■ Instructions to follow
Reproduce, word for word, the lines in the material below starting with the one that has "resume containing detailed" and going on through the one that has "following: [16, 44, 59, 59]". Leave out all pictures.

==============================

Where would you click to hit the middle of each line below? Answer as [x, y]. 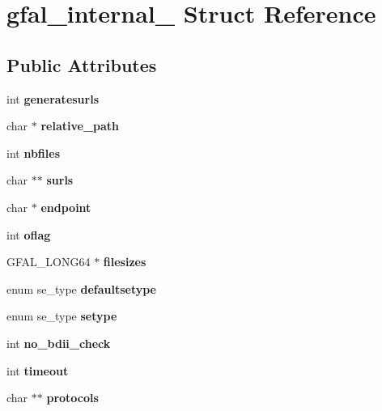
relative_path [80, 126]
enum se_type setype [62, 316]
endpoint [66, 207]
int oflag [29, 234]
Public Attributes [82, 64]
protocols [72, 398]
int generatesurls [53, 98]
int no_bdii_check [59, 343]
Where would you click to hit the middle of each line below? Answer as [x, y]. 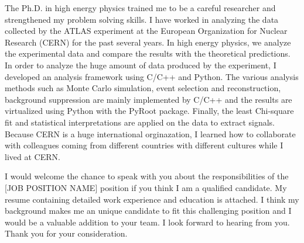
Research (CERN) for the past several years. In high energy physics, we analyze [148, 42]
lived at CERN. [33, 156]
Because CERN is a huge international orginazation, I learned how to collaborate [150, 133]
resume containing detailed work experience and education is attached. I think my [152, 199]
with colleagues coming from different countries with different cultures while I [144, 145]
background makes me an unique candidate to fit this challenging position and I [148, 211]
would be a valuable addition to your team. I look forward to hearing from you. [147, 222]
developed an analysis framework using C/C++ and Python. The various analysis [152, 76]
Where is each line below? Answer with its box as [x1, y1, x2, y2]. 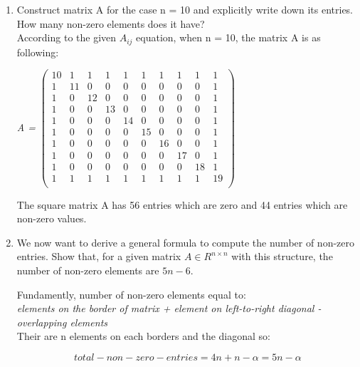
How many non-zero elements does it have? [16, 16, 205, 31]
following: [16, 44, 59, 59]
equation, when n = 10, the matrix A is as [136, 30, 321, 45]
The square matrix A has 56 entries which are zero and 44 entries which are [16, 197, 348, 212]
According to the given [16, 30, 117, 45]
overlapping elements [16, 314, 108, 329]
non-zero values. [16, 211, 87, 226]
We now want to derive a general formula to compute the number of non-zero [16, 234, 355, 249]
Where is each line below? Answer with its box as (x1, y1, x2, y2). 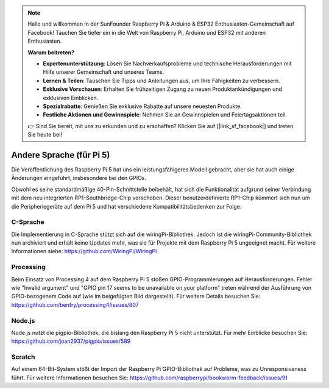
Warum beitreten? (27, 49, 75, 56)
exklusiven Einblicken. (43, 94, 99, 101)
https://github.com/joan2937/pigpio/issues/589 (11, 337, 131, 345)
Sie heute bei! (27, 131, 62, 138)
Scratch (11, 353, 35, 361)
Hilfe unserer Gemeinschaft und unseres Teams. (43, 68, 164, 76)
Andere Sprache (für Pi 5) (11, 149, 110, 160)
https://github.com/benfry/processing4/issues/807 (11, 301, 140, 308)
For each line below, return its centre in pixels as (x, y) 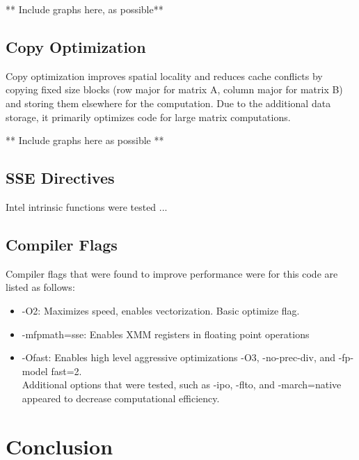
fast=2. (66, 371)
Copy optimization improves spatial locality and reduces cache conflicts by (164, 76)
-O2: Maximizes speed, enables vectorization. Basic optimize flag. (161, 310)
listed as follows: (40, 287)
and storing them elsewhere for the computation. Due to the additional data (168, 103)
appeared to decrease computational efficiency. (121, 398)
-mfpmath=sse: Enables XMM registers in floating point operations (166, 334)
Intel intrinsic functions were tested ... (87, 206)

==============================

■ Response below
resume containing detailed work experience and education is attached. I think my [152, 199]
with colleagues coming from different countries with different cultures while I [144, 145]
background makes me an unique candidate to fit this challenging position and I [148, 211]
would be a valuable addition to your team. I look forward to hearing from you. [147, 222]
developed an analysis framework using C/C++ and Python. The various analysis [152, 76]
Where is each line below? Answer with its box as [x1, y1, x2, y2]. 
How many non-zero elements does it have? [16, 16, 205, 31]
following: [16, 44, 59, 59]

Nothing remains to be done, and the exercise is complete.